A history of media ethics: From application to theory and back again • Lee Wilkins, Wayne State University • This paper focuses on practical issues that lead to ideas worth considering across disciplines. By discussing the evolution of four concepts, truthtelling, privacy, the impact of technology and moral development, it outlines the historic development of these ideas in the field of media ethics. Its central assertion is that media ethics has had something to contribute to philosophy and political philosophy as well as to working professionals. This contribution centers as much as in does in philosophy and political philosophy as it does in the more accepted domain of applied ethics

CAROL BURNETT AWARD
Spotlight: Virtuous Journalism in Practice • Yayu Feng, University of Illinois at Urbana-Champaign • This paper uses the movie Spotlight as a case study of virtuous journalism. It interprets Spotlight by textual analysis with key concepts from virtue ethics theory—arête, phronesis, and eudaimonia—to discuss journalistic virtues, journalists’ practical reasoning, and how journalism profession can contribute to human flourishing through its professional goal of questing for truth.

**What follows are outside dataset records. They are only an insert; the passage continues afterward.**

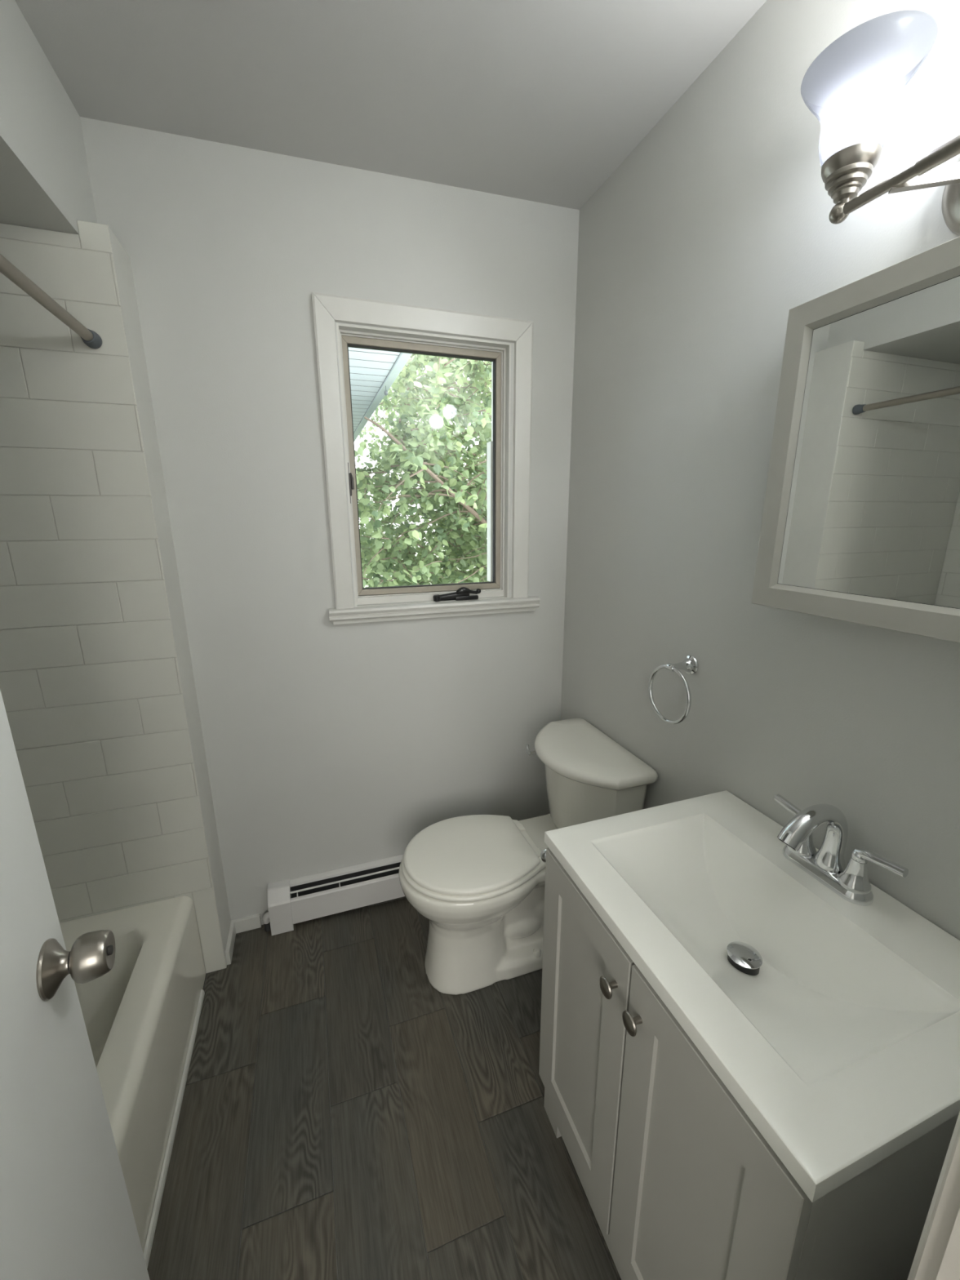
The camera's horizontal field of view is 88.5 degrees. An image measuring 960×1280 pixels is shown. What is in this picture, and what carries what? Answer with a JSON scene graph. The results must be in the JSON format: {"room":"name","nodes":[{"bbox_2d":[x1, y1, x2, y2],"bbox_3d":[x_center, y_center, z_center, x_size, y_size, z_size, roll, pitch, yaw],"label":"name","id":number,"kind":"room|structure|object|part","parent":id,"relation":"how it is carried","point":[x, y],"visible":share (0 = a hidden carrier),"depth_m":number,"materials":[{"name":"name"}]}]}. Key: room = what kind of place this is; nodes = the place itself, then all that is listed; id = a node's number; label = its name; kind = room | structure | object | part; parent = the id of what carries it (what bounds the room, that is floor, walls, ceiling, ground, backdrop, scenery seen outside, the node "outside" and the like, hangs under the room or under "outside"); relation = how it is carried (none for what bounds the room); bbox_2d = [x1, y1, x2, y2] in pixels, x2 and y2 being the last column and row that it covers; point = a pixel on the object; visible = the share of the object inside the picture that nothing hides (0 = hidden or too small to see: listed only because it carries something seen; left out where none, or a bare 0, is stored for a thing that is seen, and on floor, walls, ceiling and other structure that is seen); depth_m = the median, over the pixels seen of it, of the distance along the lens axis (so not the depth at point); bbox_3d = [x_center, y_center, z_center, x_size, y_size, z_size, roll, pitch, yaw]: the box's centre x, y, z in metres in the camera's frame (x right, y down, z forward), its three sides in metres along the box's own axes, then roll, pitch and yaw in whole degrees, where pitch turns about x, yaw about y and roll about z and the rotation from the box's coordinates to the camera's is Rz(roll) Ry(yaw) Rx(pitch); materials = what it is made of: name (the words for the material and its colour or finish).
{"room":"bathroom","nodes":[
{"label":"bathroom","id":0,"kind":"room"},
{"bbox_2d":[0,0,97,234],"bbox_3d":[-1.074,-0.917,0.370,0.779,0.349,1.600,-5,15,-18],"label":"wall","id":1,"kind":"structure","parent":0,"point":[45,182],"depth_m":0.99,"materials":[{"name":"grey paint"}]},
{"bbox_2d":[0,220,231,973],"bbox_3d":[-1.276,0.087,1.332,0.840,2.119,0.158,-5,15,-18],"label":"tiled wall","id":2,"kind":"structure","parent":0,"point":[97,684],"depth_m":1.30,"materials":[{"name":"white tile"}]},
{"bbox_2d":[0,253,102,348],"bbox_3d":[-0.685,-0.549,0.513,0.037,0.038,1.440,-5,15,-18],"label":"shower rod","id":3,"kind":"object","parent":2,"relation":"attached to","point":[91,339],"visible":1,"depth_m":0.95,"materials":[{"name":"silver metal"}]},
{"bbox_2d":[225,922,235,964],"bbox_3d":[-0.867,1.054,1.716,0.013,0.052,0.133,-5,15,-18],"label":"baseboard","id":4,"kind":"structure","parent":2,"relation":"attached to","point":[232,933],"depth_m":1.70,"materials":[{"name":"paint"}]},
{"bbox_2d":[80,116,579,924],"bbox_3d":[-0.706,-0.157,1.637,2.350,2.439,0.140,-5,15,-18],"label":"wall","id":5,"kind":"structure","parent":0,"point":[328,747],"depth_m":1.57,"materials":[{"name":"grey paint"}]},
{"bbox_2d":[230,913,261,933],"bbox_3d":[-0.852,1.034,1.796,0.097,0.052,0.013,-5,15,-18],"label":"baseboard","id":6,"kind":"structure","parent":5,"relation":"attached to","point":[253,922],"depth_m":1.79,"materials":[{"name":"paint"}]},
{"bbox_2d":[262,854,404,935],"bbox_3d":[-0.229,0.930,1.961,1.184,0.169,0.070,-5,15,-18],"label":"baseboard heater","id":7,"kind":"object","parent":5,"relation":"attached to","point":[291,902],"visible":0.55,"depth_m":1.84,"materials":[{"name":"white metal"}]},
{"bbox_3d":[-0.188,0.912,1.997,1.081,0.146,0.022,-5,15,-18],"label":"panel","id":8,"kind":"part","parent":7,"relation":"part of","materials":[{"name":"white metal"}]},
{"bbox_3d":[-0.171,0.941,1.956,1.081,0.110,0.010,-5,15,-18],"label":"panel","id":9,"kind":"part","parent":7,"relation":"part of","materials":[{"name":"white metal"}]},
{"bbox_2d":[311,292,540,625],"bbox_3d":[-0.165,-0.570,1.708,0.762,0.977,0.178,-5,15,-18],"label":"window","id":10,"kind":"structure","parent":5,"relation":"in","point":[390,603],"depth_m":1.65,"materials":[{"name":"paint"}]},
{"bbox_3d":[-0.181,-0.573,1.717,0.535,0.810,0.032,-5,15,-18],"label":"sash","id":11,"kind":"part","parent":10,"relation":"part of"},
{"bbox_3d":[-0.156,-0.125,1.799,0.762,0.039,0.138,-5,15,-18],"label":"sill","id":12,"kind":"part","parent":10,"relation":"part of","materials":[{"name":"paint"}]},
{"bbox_3d":[-0.043,-0.169,1.786,0.094,0.048,0.028,-5,15,-18],"label":"crank handle","id":13,"kind":"part","parent":10,"relation":"part of","materials":[{"name":"black plastic"}]},
{"bbox_3d":[-0.195,-0.579,1.763,0.539,0.860,0.052,-5,15,-18],"label":"frame","id":14,"kind":"part","parent":10,"relation":"part of","materials":[{"name":"paint"}]},
{"bbox_2d":[146,896,621,1279],"bbox_3d":[0.091,1.382,0.612,2.950,0.060,3.240,-5,15,-18],"label":"floor","id":15,"kind":"structure","parent":0,"point":[344,1115],"depth_m":1.21,"materials":[{"name":"brown wood"}]},
{"bbox_2d":[59,896,205,1253],"bbox_3d":[-1.036,1.147,0.807,0.776,0.313,1.439,-5,15,-18],"label":"bathtub","id":16,"kind":"object","parent":15,"relation":"on","point":[139,1016],"visible":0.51,"depth_m":1.26,"materials":[{"name":"white ceramic"}]},
{"bbox_2d":[143,989,204,1268],"bbox_3d":[-0.652,1.265,0.931,0.008,0.019,1.365,-5,15,-18],"label":"trim","id":17,"kind":"structure","parent":16,"relation":"attached to","point":[148,1247],"depth_m":1.18,"materials":[{"name":"paint"}]},
{"bbox_2d":[398,718,657,995],"bbox_3d":[0.109,0.721,1.630,0.751,0.730,0.452,-5,15,-18],"label":"toilet","id":18,"kind":"object","parent":15,"relation":"on","point":[478,881],"visible":0.72,"depth_m":1.54,"materials":[{"name":"white ceramic"}]},
{"bbox_3d":[-0.042,0.670,1.564,0.400,0.021,0.366,-5,15,-18],"label":"lid","id":19,"kind":"part","parent":18,"relation":"part of","materials":[{"name":"white plastic"}]},
{"bbox_3d":[-0.032,0.688,1.572,0.433,0.016,0.374,-5,15,-18],"label":"seat","id":20,"kind":"part","parent":18,"relation":"part of","materials":[{"name":"white plastic"}]},
{"bbox_3d":[0.100,0.881,1.667,0.730,0.402,0.371,-5,15,-18],"label":"bowl","id":21,"kind":"part","parent":18,"relation":"part of","materials":[{"name":"white ceramic"}]},
{"bbox_3d":[0.194,0.382,1.724,0.072,0.040,0.039,-5,15,-18],"label":"flush lever","id":22,"kind":"part","parent":18,"relation":"part of","materials":[{"name":"silver metal"}]},
{"bbox_3d":[0.339,0.526,1.664,0.228,0.290,0.406,-5,15,-18],"label":"tank","id":23,"kind":"part","parent":18,"relation":"part of","materials":[{"name":"white ceramic"}]},
{"bbox_3d":[0.330,0.368,1.622,0.280,0.042,0.452,-5,15,-18],"label":"tank lid","id":24,"kind":"part","parent":18,"relation":"part of","materials":[{"name":"white ceramic"}]},
{"bbox_2d":[538,847,959,1279],"bbox_3d":[0.467,0.866,0.959,0.528,0.770,0.600,-5,15,-18],"label":"vanity cabinet","id":25,"kind":"object","parent":15,"relation":"on","point":[678,1182],"visible":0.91,"depth_m":0.74,"materials":[{"name":"grey paint"}]},
{"bbox_2d":[540,848,546,862],"bbox_3d":[0.215,0.506,1.146,0.154,0.048,0.071,-5,15,-18],"label":"toilet paper holder","id":26,"kind":"object","parent":25,"relation":"attached to","point":[543,855],"visible":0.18,"depth_m":1.14,"materials":[{"name":"silver metal"}]},
{"bbox_3d":[0.201,0.797,1.010,0.016,0.644,0.300,-5,15,-18],"label":"door","id":27,"kind":"part","parent":25,"relation":"part of","materials":[{"name":"grey paint"}]},
{"bbox_3d":[0.219,0.586,0.834,0.026,0.034,0.034,-5,15,-18],"label":"knob","id":28,"kind":"part","parent":25,"relation":"part of","materials":[{"name":"silver metal"}]},
{"bbox_3d":[0.240,0.599,0.773,0.026,0.034,0.034,-5,15,-18],"label":"knob","id":29,"kind":"part","parent":25,"relation":"part of","materials":[{"name":"silver metal"}]},
{"bbox_3d":[0.300,0.866,0.733,0.016,0.644,0.295,-5,15,-18],"label":"door","id":30,"kind":"part","parent":25,"relation":"part of","materials":[{"name":"grey paint"}]},
{"bbox_2d":[544,790,959,1202],"bbox_3d":[0.478,0.513,0.877,0.500,0.102,0.618,-5,15,-18],"label":"countertop","id":31,"kind":"structure","parent":25,"relation":"on","point":[833,1022],"depth_m":0.77,"materials":[{"name":"white ceramic"}]},
{"bbox_2d":[773,794,908,906],"bbox_3d":[0.648,0.368,0.921,0.188,0.156,0.188,6,15,22],"label":"faucet","id":32,"kind":"object","parent":31,"relation":"on","point":[827,865],"visible":1,"depth_m":0.88,"materials":[{"name":"silver metal"}]},
{"bbox_3d":[0.628,0.343,0.988,0.024,0.030,0.081,-5,15,-18],"label":"lever handle","id":33,"kind":"part","parent":32,"relation":"part of","materials":[{"name":"silver metal"}]},
{"bbox_3d":[0.609,0.365,0.900,0.162,0.138,0.051,-5,15,-18],"label":"spout","id":34,"kind":"part","parent":32,"relation":"part of","materials":[{"name":"silver metal"}]},
{"bbox_3d":[0.654,0.435,0.933,0.058,0.020,0.164,-5,15,-18],"label":"plate","id":35,"kind":"part","parent":32,"relation":"part of","materials":[{"name":"silver metal"}]},
{"bbox_3d":[0.680,0.379,0.842,0.024,0.030,0.081,-5,15,-18],"label":"lever handle","id":36,"kind":"part","parent":32,"relation":"part of","materials":[{"name":"silver metal"}]},
{"bbox_2d":[14,0,766,209],"bbox_3d":[0.079,-1.034,0.011,2.950,0.149,3.240,-5,15,-18],"label":"ceiling","id":37,"kind":"structure","parent":0,"point":[542,101],"depth_m":1.10,"materials":[{"name":"grey paint"}]},
{"bbox_2d":[560,0,959,940],"bbox_3d":[0.642,-0.054,1.195,0.100,2.439,1.600,-5,15,-18],"label":"wall","id":38,"kind":"structure","parent":0,"point":[695,254],"depth_m":1.11,"materials":[{"name":"grey paint"}]},
{"bbox_2d":[648,654,698,724],"bbox_3d":[0.526,0.131,1.312,0.075,0.180,0.159,-5,15,-18],"label":"towel ring","id":39,"kind":"object","parent":38,"relation":"attached to","point":[690,664],"visible":1,"depth_m":1.29,"materials":[{"name":"silver metal"}]},
{"bbox_3d":[0.532,0.068,1.298,0.062,0.052,0.052,-5,15,-18],"label":"post","id":40,"kind":"part","parent":39,"relation":"part of","materials":[{"name":"silver metal"}]},
{"bbox_2d":[751,235,959,643],"bbox_3d":[0.664,-0.284,0.752,0.100,0.525,0.429,-5,15,-18],"label":"mirror","id":41,"kind":"object","parent":38,"relation":"attached to","point":[860,522],"visible":1,"depth_m":0.77,"materials":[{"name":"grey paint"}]},
{"bbox_2d":[800,9,959,235],"bbox_3d":[0.626,-0.677,0.609,0.196,0.254,0.464,-5,15,-18],"label":"vanity light","id":42,"kind":"object","parent":38,"relation":"attached to","point":[853,87],"visible":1,"depth_m":0.69,"materials":[{"name":"white glass"}]},
{"bbox_3d":[0.557,-0.773,0.728,0.157,0.124,0.157,-5,15,-18],"label":"lamp shade","id":43,"kind":"part","parent":42,"relation":"part of","materials":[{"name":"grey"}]},
{"bbox_3d":[0.635,-0.637,0.675,0.119,0.023,0.012,5,15,20],"label":"arm","id":44,"kind":"part","parent":42,"relation":"part of","materials":[{"name":"silver metal"}]},
{"bbox_3d":[-0.140,0.234,0.052,2.350,2.439,0.115,-5,15,-18],"label":"wall","id":45,"kind":"structure","parent":0,"visible":0},
{"bbox_2d":[0,689,150,1279],"bbox_3d":[-0.457,0.364,0.366,0.179,2.016,0.622,-7,15,-25],"label":"door","id":46,"kind":"structure","parent":45,"relation":"in","point":[66,1213],"depth_m":0.59,"materials":[{"name":"white paint"}]},
{"bbox_3d":[-0.503,0.409,0.639,0.039,0.058,0.058,-7,15,-25],"label":"knob","id":47,"kind":"part","parent":46,"relation":"part of","materials":[{"name":"silver metal"}]},
{"bbox_2d":[906,1111,959,1279],"bbox_3d":[0.313,0.349,0.315,0.057,2.085,0.017,-5,15,-18],"label":"trim","id":48,"kind":"structure","parent":45,"relation":"attached to","point":[944,1206],"depth_m":0.31,"materials":[{"name":"beige paint"}]},
{"bbox_2d":[935,1208,959,1279],"bbox_3d":[0.009,0.409,0.149,0.657,2.053,0.115,-5,15,-18],"label":"trim","id":49,"kind":"structure","parent":45,"relation":"attached to","point":[949,1268],"depth_m":0.30,"materials":[{"name":"beige paint"}]},
{"label":"outside","id":50,"kind":"structure","parent":0,"visible":0},
{"bbox_2d":[364,545,475,586],"bbox_3d":[-3.089,-2.483,17.850,32.000,0.150,31.500,-5,15,-18],"label":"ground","id":51,"kind":"structure","parent":50,"point":[444,545],"depth_m":18.43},
{"bbox_2d":[348,346,412,441],"bbox_3d":[-1.984,-1.345,5.172,1.770,3.750,7.300,-5,15,-18],"label":"soffit","id":52,"kind":"object","parent":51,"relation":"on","point":[373,372],"visible":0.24,"depth_m":3.57,"materials":[{"name":"grey"}]},
{"bbox_2d":[354,353,491,587],"bbox_3d":[-0.174,-1.994,6.443,4.085,6.062,5.882,-4,14,-14],"label":"leafy tree","id":53,"kind":"object","parent":51,"relation":"on","point":[428,451],"visible":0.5,"depth_m":4.25,"materials":[{"name":"green plant"}]}
]}

The paper also hopes to contribute a relevant case study to demonstrate the value of virtue ethics theory to journalism ethics.

Ethical, moral, and professional standards in journalism practice: A baseline definition of journalistic integrity • Kimberly Kelling • What does it mean for a journalist to have integrity? How does that concept differ from the integrity of the journalist or journalistic institution? Conceptualizations of the term vary among industries and philosophical definitions are just as scattered. Exploring the usage of the term “integrity” in journalism discourse, this paper identifies micro-, meso-, and macro-level applications of journalistic integrity based on a metadiscourse analysis of newsroom codes of ethics and journalism trade publications. Providing a baseline definition of journalistic integrity enables professionals and the public to communicate about press responsibilities and performance with similar expectations.

An Emotional Approach to Risk Communication • Shiyu Yang • The purpose of this paper is to demonstrate that emotions are an important, if not integral, aspect of risk communication, and that using emotional appeals in risk communication is not inherently unethical; rather, whether the emotional appeals used in a risk message are ethical or not should be judged based on the context. To achieve this goal, I first establish that emotions can facilitate well-informed and ethically sound risk-related decision-making, by reviewing extant research literature on the dialectical tension between emotion and rationality. Then I advance the notion that emotions are an important aspect of risk communication, by applying the Extended Parallel Process Model (EPPM) and providing a brief discussion of how various kinds of emotions may aid our risk interpretations and help balance various ethical considerations about risks. Next, I proceed to review some of the potential benefits as well as possible negative outcomes of employing emotional appeals in designing risk messages. I further illustrate these points by conducting an ethical critique of a public health campaign, the “war on obesity”. Finally, I reaffirm the thesis statement that emotions are important in risk communication and that emotional appeals should and can be ethically applied to enhance the effectiveness of risk communication.

SPECIAL CALL FOR STRATEGIC COMMUNICATION ETHICS
The Use of Influence Tactics by Senior Public Relations Practitioners to Provide Ethics Counsel • Marlene Neill, Baylor University; Amy Barnes, University of Arkansas at Little Rock • Senior public relations practitioners prefer non-confrontational approaches such as asking questions and dialogue when raising ethical concerns to more senior leaders. Through in-depth interviews with 34 members of the PRSA College of Fellows, this study provides new insights regarding successful and unsuccessful attempts at providing ethics counsel. The role of ethical conscience in public relations was explored through the lens of organizational power and social influence theories. Implications for practice are discussed.